Normal text in Arial.

If I look at the output, the non formatted numbers are in standard Arial, while the formatted numbers are in italic style. A closer look on the raw .tex file reveals, that the formatted numbers are converted to math mode - they all are encapsulated in $.

Is there anybody who can guide me into the right direction, how to force gt to not encapsulate the formatted numbers in math mode but instead just show them in a formatted fashion? Should I transform all numbers to characters beforehand and see if it works (the main issue is, that the number of decimals in my "real" table is different between rows - e.g. the rows in a column are alternating between integers (no decimal needed) and percentages (one digit needed)).

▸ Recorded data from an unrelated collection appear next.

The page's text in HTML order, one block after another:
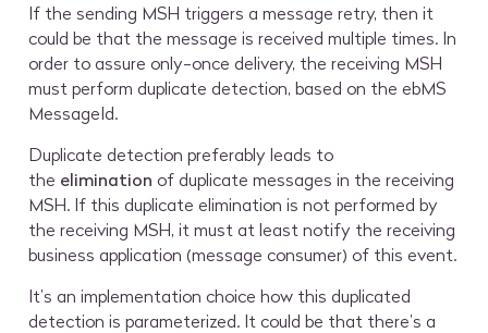
If the sending MSH triggers a message retry, then it
could be that the message is received multiple times. In
order to assure only-once delivery, the receiving MSH
must perform duplicate detection, based on the ebMS
MessageId.
Duplicate detection preferably leads to
the elimination of duplicate messages in the receiving
MSH. If this duplicate elimination is not performed by
the receiving MSH, it must at least notify the receiving
business application (message consumer) of this event.
It’s an implementation choice how this duplicated
detection is parameterized. It could be that there’s a

Thanks in advance and kind regards

On the italics issue, this might be an artifact of tinytex, because with xelatex I don't see it with this forematter


title: "Reprex"
format: pdf
mainfont: Lato
monofont: Roboto

(I don't have either Ariel or Times New Roman installed)

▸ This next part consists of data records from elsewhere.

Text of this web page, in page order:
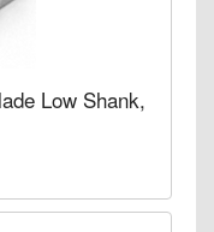
Low Shank,
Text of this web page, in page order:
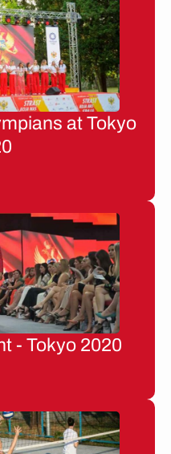
at Tokyo
- Tokyo 2020
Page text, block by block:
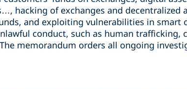
hacking of exchanges and decentralized
and exploiting vulnerabilities in smart
conduct, such as human trafficking,
memorandum orders all ongoing
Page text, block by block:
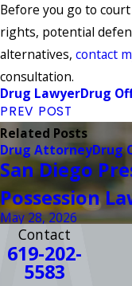
Before you go to
rights, potential
alternatives, contact
consultation.
Drug LawyerDrug
PREV POST
Related Posts
Drug AttorneyDrug
San Diego
Possession
May 28, 2026
Contact
619-202-
5583
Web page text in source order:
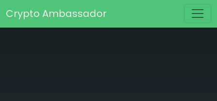
Main Navigation
Crypto Ambassador

For the alternating rows, the default is gt(... rows = everything()) but you can provide a vector of row indices to make odd and even rows format differently with two fmt_number() calls.

1 Like

The alternating rows are already done, I just wanted to emphasize that this is the reason why I needed fmt_number() in the first place.

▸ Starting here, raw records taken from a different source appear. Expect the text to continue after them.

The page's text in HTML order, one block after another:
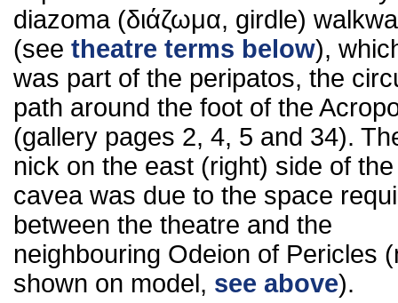
diazoma (διάζωμα, girdle)
(see theatre terms below),
was part of the peripatos, the
path around the foot of the
(gallery pages 2, 4, 5 and 34).
nick on the east (right) side of the
cavea was due to the space
between the theatre and the
neighbouring Odeion of Pericles
shown on model, see above).

I am just curious, why gt transforms numbers into math mode. Because it really looks ugly this way and out of sync with the rest (of the table and the plain text).

I also looked at the transformation of just even rows and compared it to unchanged odd rows - the transformed are in math mode, the odd rows in normal text .

Is there anything I can do to prevent this behavior? I mean I could output the .Tex table and manually change everything from math mode to normal, but that would be really annoying for 14 tables or so....

Quarto has a lot of power and a lot of moving parts—ultimately ending up in pandoc before being dispatched to a pdf engine. It's hard to know without digging deeply where the switch is turned to produce math mode.

I wonder if mainfont works only with the regular pdf engines, xelatex and associated. See this S/O, stating that the fontfamily option specifically requires the pdflatex. You might consider doing a full T_eX install.

1 Like

Hm, not sure here - the knitting states at least that it uses Xetex and changing the mainfont option in YAML also effects the font on the plain text. So this is working at the very least.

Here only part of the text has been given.